## Prompt:
Leave the pictures aside and copy all the data exactly.

Segment Open

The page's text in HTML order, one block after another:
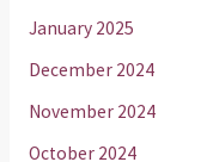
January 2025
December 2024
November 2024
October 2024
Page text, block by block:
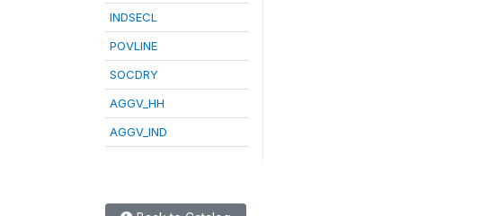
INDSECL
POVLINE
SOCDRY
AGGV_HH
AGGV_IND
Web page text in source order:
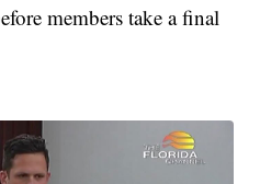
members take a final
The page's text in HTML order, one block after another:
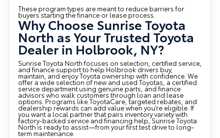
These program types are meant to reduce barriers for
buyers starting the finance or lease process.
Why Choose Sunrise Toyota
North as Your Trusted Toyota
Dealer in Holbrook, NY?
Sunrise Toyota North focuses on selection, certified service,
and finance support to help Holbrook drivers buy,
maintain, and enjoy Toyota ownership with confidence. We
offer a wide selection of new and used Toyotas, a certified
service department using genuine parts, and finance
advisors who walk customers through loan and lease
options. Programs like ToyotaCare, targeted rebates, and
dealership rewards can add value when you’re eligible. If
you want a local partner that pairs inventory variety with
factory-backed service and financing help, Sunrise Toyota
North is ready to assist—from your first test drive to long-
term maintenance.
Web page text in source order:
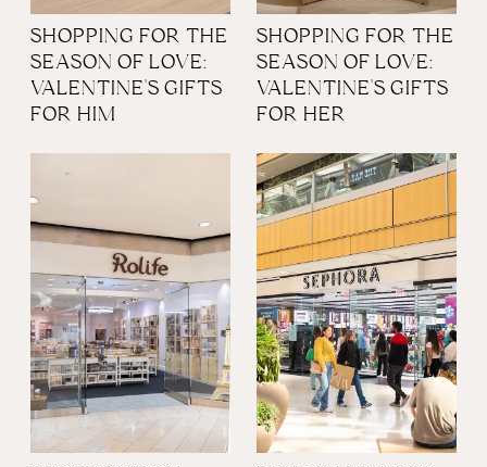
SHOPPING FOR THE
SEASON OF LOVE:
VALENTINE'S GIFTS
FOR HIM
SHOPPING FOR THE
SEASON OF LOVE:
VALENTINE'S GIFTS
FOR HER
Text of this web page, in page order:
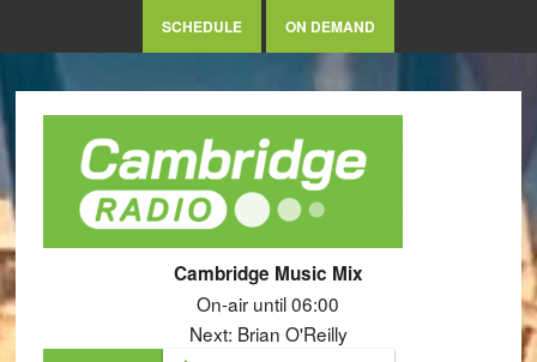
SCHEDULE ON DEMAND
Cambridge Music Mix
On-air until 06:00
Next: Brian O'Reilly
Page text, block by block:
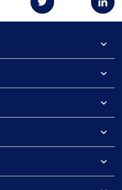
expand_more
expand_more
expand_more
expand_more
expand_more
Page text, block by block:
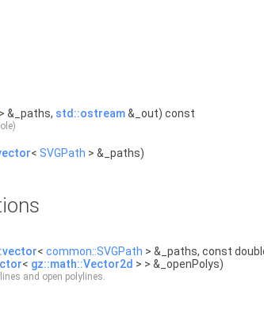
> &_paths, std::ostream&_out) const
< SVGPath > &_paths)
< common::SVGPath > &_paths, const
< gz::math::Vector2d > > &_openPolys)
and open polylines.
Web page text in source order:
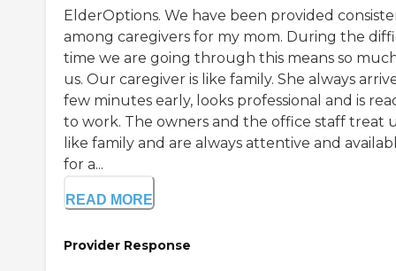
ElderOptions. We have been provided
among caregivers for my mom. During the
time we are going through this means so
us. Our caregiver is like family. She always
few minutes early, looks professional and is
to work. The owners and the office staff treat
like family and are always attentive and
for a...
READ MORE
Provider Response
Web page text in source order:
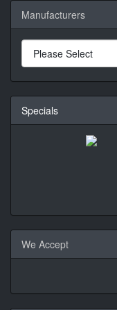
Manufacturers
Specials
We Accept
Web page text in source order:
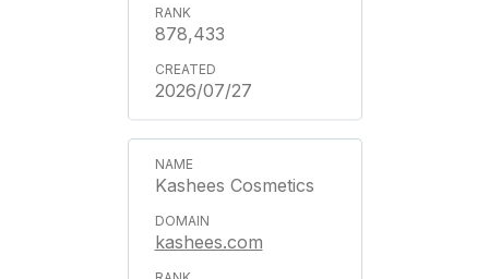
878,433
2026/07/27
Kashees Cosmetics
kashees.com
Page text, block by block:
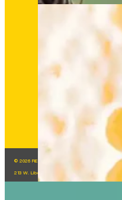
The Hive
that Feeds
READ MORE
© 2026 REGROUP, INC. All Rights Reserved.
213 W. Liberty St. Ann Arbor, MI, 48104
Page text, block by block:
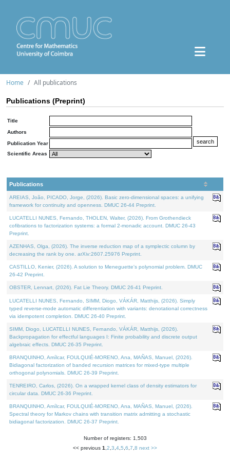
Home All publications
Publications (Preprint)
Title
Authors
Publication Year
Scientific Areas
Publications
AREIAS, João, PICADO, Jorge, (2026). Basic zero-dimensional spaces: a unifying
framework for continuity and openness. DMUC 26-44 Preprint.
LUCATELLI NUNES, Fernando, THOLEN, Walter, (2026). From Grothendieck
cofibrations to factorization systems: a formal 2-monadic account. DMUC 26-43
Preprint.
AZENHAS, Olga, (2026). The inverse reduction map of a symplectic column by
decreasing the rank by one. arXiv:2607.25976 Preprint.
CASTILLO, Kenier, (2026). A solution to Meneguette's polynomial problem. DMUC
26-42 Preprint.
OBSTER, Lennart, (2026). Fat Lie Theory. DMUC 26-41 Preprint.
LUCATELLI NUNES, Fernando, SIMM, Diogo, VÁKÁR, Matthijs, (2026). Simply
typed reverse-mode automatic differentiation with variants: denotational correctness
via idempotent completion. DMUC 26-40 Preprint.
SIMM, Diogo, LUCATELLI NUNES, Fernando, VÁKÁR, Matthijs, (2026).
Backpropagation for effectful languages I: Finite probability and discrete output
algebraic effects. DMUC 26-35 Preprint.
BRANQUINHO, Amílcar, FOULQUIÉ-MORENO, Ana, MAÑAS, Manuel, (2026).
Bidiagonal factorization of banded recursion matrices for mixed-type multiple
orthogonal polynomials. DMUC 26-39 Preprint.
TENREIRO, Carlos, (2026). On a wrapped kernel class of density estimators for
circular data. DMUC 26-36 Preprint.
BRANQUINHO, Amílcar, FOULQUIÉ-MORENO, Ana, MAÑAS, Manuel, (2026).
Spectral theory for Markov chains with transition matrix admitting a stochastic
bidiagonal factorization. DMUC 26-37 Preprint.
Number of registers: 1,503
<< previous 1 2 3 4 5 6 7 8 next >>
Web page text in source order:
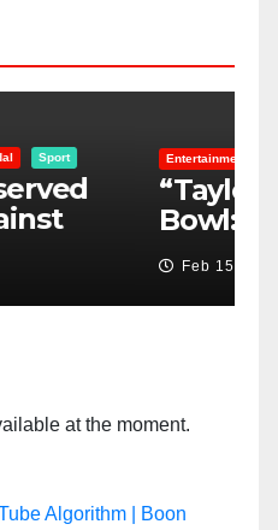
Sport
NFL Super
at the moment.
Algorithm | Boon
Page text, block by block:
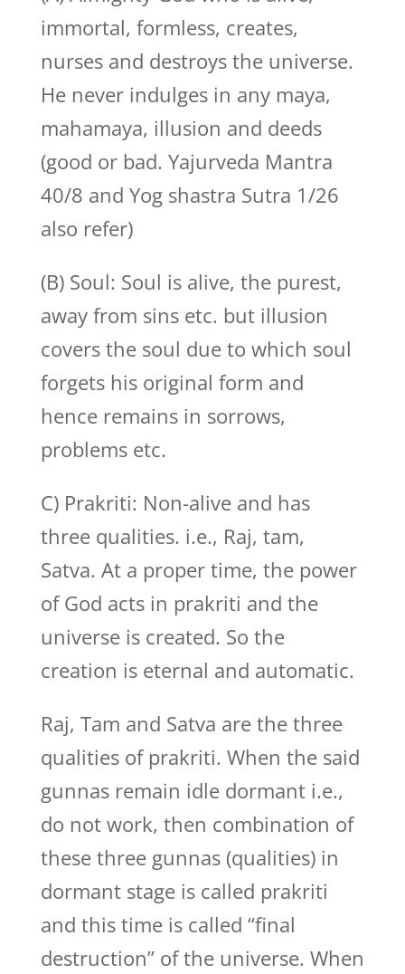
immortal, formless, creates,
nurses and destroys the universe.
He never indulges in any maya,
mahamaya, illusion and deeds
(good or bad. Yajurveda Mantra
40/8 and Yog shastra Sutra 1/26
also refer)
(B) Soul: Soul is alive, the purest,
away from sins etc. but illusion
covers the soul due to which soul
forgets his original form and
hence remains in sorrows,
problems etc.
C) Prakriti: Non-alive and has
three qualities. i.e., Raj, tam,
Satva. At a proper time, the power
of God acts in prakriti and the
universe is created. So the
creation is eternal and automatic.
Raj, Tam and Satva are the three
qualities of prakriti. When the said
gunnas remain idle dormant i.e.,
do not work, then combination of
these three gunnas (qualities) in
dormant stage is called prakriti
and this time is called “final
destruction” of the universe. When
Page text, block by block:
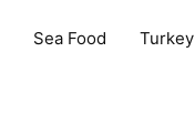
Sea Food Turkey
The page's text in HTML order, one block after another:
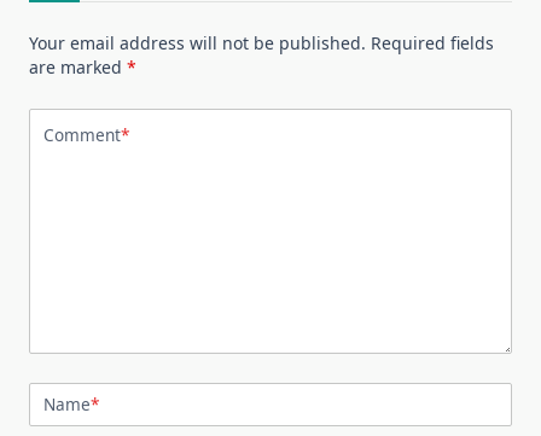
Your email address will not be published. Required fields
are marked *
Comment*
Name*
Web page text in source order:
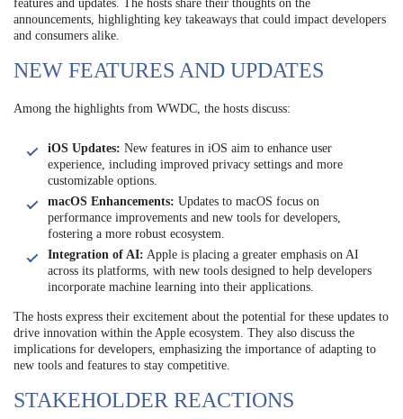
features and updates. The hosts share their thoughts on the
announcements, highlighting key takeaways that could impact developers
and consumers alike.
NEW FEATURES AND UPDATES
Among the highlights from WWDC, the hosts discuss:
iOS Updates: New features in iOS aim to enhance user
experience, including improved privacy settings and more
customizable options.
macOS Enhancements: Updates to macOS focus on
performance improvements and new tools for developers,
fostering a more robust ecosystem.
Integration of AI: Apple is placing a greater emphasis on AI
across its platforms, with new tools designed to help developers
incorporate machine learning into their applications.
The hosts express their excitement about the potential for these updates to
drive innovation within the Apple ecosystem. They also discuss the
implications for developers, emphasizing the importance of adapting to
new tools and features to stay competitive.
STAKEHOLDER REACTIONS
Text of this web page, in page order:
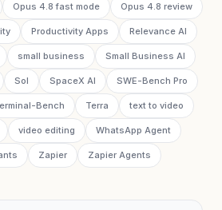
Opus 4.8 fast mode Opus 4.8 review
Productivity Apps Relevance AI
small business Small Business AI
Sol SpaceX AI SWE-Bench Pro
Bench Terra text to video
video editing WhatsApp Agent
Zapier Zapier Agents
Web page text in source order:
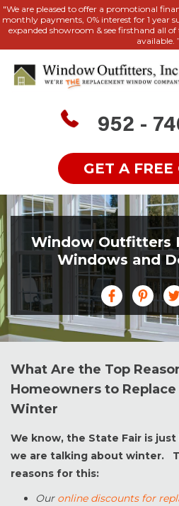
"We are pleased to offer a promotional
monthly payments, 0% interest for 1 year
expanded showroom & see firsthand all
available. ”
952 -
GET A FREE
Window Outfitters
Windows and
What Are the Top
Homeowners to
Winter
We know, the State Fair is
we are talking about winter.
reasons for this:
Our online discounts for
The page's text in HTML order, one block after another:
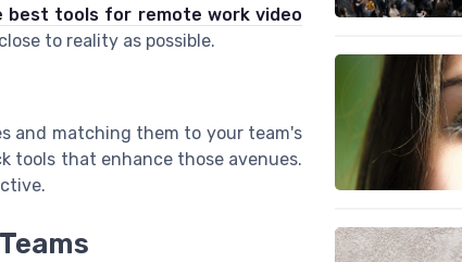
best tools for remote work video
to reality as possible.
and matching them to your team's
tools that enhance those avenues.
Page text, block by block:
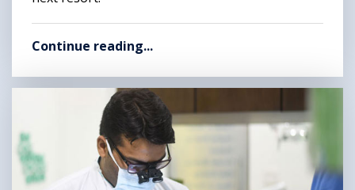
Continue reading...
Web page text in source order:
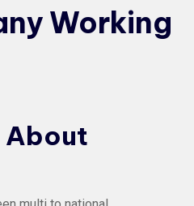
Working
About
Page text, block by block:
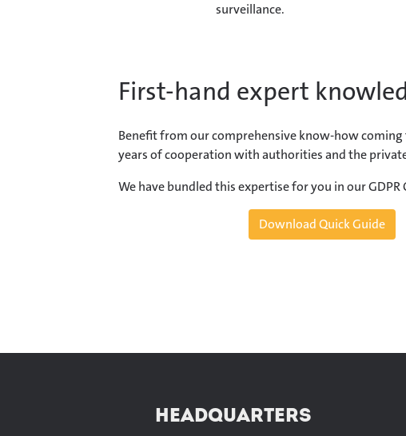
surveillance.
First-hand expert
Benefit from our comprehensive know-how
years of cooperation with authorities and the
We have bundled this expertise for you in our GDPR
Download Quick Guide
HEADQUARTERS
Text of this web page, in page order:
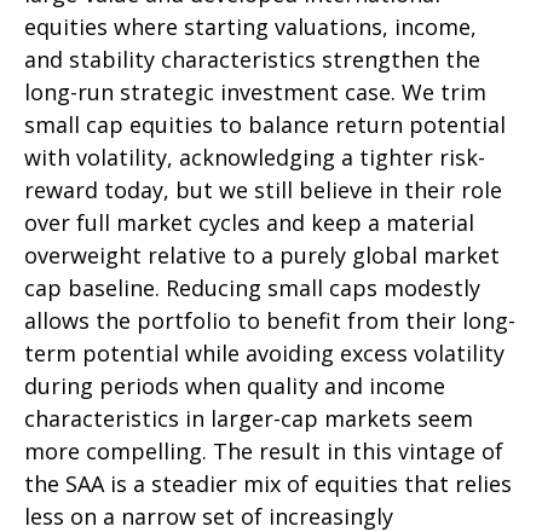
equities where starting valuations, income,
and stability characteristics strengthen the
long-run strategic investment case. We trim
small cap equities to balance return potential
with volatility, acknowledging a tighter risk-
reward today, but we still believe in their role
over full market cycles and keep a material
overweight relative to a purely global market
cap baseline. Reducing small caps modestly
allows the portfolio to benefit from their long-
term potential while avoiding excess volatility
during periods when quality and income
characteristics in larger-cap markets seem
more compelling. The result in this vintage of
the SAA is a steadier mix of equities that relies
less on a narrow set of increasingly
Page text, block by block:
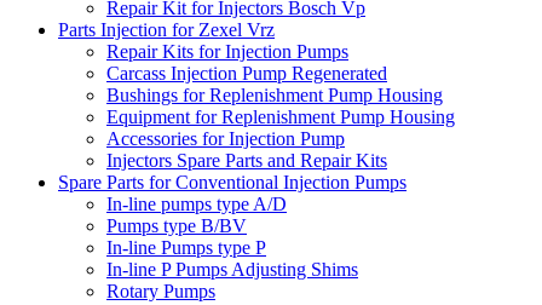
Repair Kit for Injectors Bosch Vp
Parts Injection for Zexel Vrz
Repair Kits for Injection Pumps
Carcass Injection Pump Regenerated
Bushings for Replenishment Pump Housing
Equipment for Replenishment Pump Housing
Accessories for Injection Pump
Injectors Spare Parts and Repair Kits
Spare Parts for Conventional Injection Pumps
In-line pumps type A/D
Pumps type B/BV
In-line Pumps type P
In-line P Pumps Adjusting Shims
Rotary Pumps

Segment Closed

## Task answer:
The page's text in HTML order, one block after another:
January 2025
December 2024
November 2024
October 2024
Page text, block by block:
INDSECL
POVLINE
SOCDRY
AGGV_HH
AGGV_IND
Web page text in source order:
members take a final
The page's text in HTML order, one block after another:
These program types are meant to reduce barriers for
buyers starting the finance or lease process.
Why Choose Sunrise Toyota
North as Your Trusted Toyota
Dealer in Holbrook, NY?
Sunrise Toyota North focuses on selection, certified service,
and finance support to help Holbrook drivers buy,
maintain, and enjoy Toyota ownership with confidence. We
offer a wide selection of new and used Toyotas, a certified
service department using genuine parts, and finance
advisors who walk customers through loan and lease
options. Programs like ToyotaCare, targeted rebates, and
dealership rewards can add value when you’re eligible. If
you want a local partner that pairs inventory variety with
factory-backed service and financing help, Sunrise Toyota
North is ready to assist—from your first test drive to long-
term maintenance.
Web page text in source order:
SHOPPING FOR THE
SEASON OF LOVE:
VALENTINE'S GIFTS
FOR HIM
SHOPPING FOR THE
SEASON OF LOVE:
VALENTINE'S GIFTS
FOR HER
Text of this web page, in page order:
SCHEDULE ON DEMAND
Cambridge Music Mix
On-air until 06:00
Next: Brian O'Reilly
Page text, block by block:
expand_more
expand_more
expand_more
expand_more
expand_more
Page text, block by block:
> &_paths, std::ostream&_out) const
< SVGPath > &_paths)
< common::SVGPath > &_paths, const
< gz::math::Vector2d > > &_openPolys)
and open polylines.
Web page text in source order:
ElderOptions. We have been provided
among caregivers for my mom. During the
time we are going through this means so
us. Our caregiver is like family. She always
few minutes early, looks professional and is
to work. The owners and the office staff treat
like family and are always attentive and
for a...
READ MORE
Provider Response
Web page text in source order:
Manufacturers
Specials
We Accept
Web page text in source order:
878,433
2026/07/27
Kashees Cosmetics
kashees.com
Page text, block by block:
The Hive
that Feeds
READ MORE
© 2026 REGROUP, INC. All Rights Reserved.
213 W. Liberty St. Ann Arbor, MI, 48104
Page text, block by block:
Home All publications
Publications (Preprint)
Title
Authors
Publication Year
Scientific Areas
Publications
AREIAS, João, PICADO, Jorge, (2026). Basic zero-dimensional spaces: a unifying
framework for continuity and openness. DMUC 26-44 Preprint.
LUCATELLI NUNES, Fernando, THOLEN, Walter, (2026). From Grothendieck
cofibrations to factorization systems: a formal 2-monadic account. DMUC 26-43
Preprint.
AZENHAS, Olga, (2026). The inverse reduction map of a symplectic column by
decreasing the rank by one. arXiv:2607.25976 Preprint.
CASTILLO, Kenier, (2026). A solution to Meneguette's polynomial problem. DMUC
26-42 Preprint.
OBSTER, Lennart, (2026). Fat Lie Theory. DMUC 26-41 Preprint.
LUCATELLI NUNES, Fernando, SIMM, Diogo, VÁKÁR, Matthijs, (2026). Simply
typed reverse-mode automatic differentiation with variants: denotational correctness
via idempotent completion. DMUC 26-40 Preprint.
SIMM, Diogo, LUCATELLI NUNES, Fernando, VÁKÁR, Matthijs, (2026).
Backpropagation for effectful languages I: Finite probability and discrete output
algebraic effects. DMUC 26-35 Preprint.
BRANQUINHO, Amílcar, FOULQUIÉ-MORENO, Ana, MAÑAS, Manuel, (2026).
Bidiagonal factorization of banded recursion matrices for mixed-type multiple
orthogonal polynomials. DMUC 26-39 Preprint.
TENREIRO, Carlos, (2026). On a wrapped kernel class of density estimators for
circular data. DMUC 26-36 Preprint.
BRANQUINHO, Amílcar, FOULQUIÉ-MORENO, Ana, MAÑAS, Manuel, (2026).
Spectral theory for Markov chains with transition matrix admitting a stochastic
bidiagonal factorization. DMUC 26-37 Preprint.
Number of registers: 1,503
<< previous 1 2 3 4 5 6 7 8 next >>
Web page text in source order:
Sport
NFL Super
at the moment.
Algorithm | Boon
Page text, block by block:
immortal, formless, creates,
nurses and destroys the universe.
He never indulges in any maya,
mahamaya, illusion and deeds
(good or bad. Yajurveda Mantra
40/8 and Yog shastra Sutra 1/26
also refer)
(B) Soul: Soul is alive, the purest,
away from sins etc. but illusion
covers the soul due to which soul
forgets his original form and
hence remains in sorrows,
problems etc.
C) Prakriti: Non-alive and has
three qualities. i.e., Raj, tam,
Satva. At a proper time, the power
of God acts in prakriti and the
universe is created. So the
creation is eternal and automatic.
Raj, Tam and Satva are the three
qualities of prakriti. When the said
gunnas remain idle dormant i.e.,
do not work, then combination of
these three gunnas (qualities) in
dormant stage is called prakriti
and this time is called “final
destruction” of the universe. When
Page text, block by block:
Sea Food Turkey
The page's text in HTML order, one block after another:
Your email address will not be published. Required fields
are marked *
Comment*
Name*
Web page text in source order:
features and updates. The hosts share their thoughts on the
announcements, highlighting key takeaways that could impact developers
and consumers alike.
NEW FEATURES AND UPDATES
Among the highlights from WWDC, the hosts discuss:
iOS Updates: New features in iOS aim to enhance user
experience, including improved privacy settings and more
customizable options.
macOS Enhancements: Updates to macOS focus on
performance improvements and new tools for developers,
fostering a more robust ecosystem.
Integration of AI: Apple is placing a greater emphasis on AI
across its platforms, with new tools designed to help developers
incorporate machine learning into their applications.
The hosts express their excitement about the potential for these updates to
drive innovation within the Apple ecosystem. They also discuss the
implications for developers, emphasizing the importance of adapting to
new tools and features to stay competitive.
STAKEHOLDER REACTIONS
Text of this web page, in page order:
Opus 4.8 fast mode Opus 4.8 review
Productivity Apps Relevance AI
small business Small Business AI
Sol SpaceX AI SWE-Bench Pro
Bench Terra text to video
video editing WhatsApp Agent
Zapier Zapier Agents
Web page text in source order:
"We are pleased to offer a promotional
monthly payments, 0% interest for 1 year
expanded showroom & see firsthand all
available. ”
952 -
GET A FREE
Window Outfitters
Windows and
What Are the Top
Homeowners to
Winter
We know, the State Fair is
we are talking about winter.
reasons for this:
Our online discounts for
The page's text in HTML order, one block after another:
best tools for remote work video
to reality as possible.
and matching them to your team's
tools that enhance those avenues.
Page text, block by block:
Continue reading...
Web page text in source order:
Working
About
Page text, block by block:
surveillance.
First-hand expert
Benefit from our comprehensive know-how
years of cooperation with authorities and the
We have bundled this expertise for you in our GDPR
Download Quick Guide
HEADQUARTERS
Text of this web page, in page order:
equities where starting valuations, income,
and stability characteristics strengthen the
long-run strategic investment case. We trim
small cap equities to balance return potential
with volatility, acknowledging a tighter risk-
reward today, but we still believe in their role
over full market cycles and keep a material
overweight relative to a purely global market
cap baseline. Reducing small caps modestly
allows the portfolio to benefit from their long-
term potential while avoiding excess volatility
during periods when quality and income
characteristics in larger-cap markets seem
more compelling. The result in this vintage of
the SAA is a steadier mix of equities that relies
less on a narrow set of increasingly
Page text, block by block:
Repair Kit for Injectors Bosch Vp
Parts Injection for Zexel Vrz
Repair Kits for Injection Pumps
Carcass Injection Pump Regenerated
Bushings for Replenishment Pump Housing
Equipment for Replenishment Pump Housing
Accessories for Injection Pump
Injectors Spare Parts and Repair Kits
Spare Parts for Conventional Injection Pumps
In-line pumps type A/D
Pumps type B/BV
In-line Pumps type P
In-line P Pumps Adjusting Shims
Rotary Pumps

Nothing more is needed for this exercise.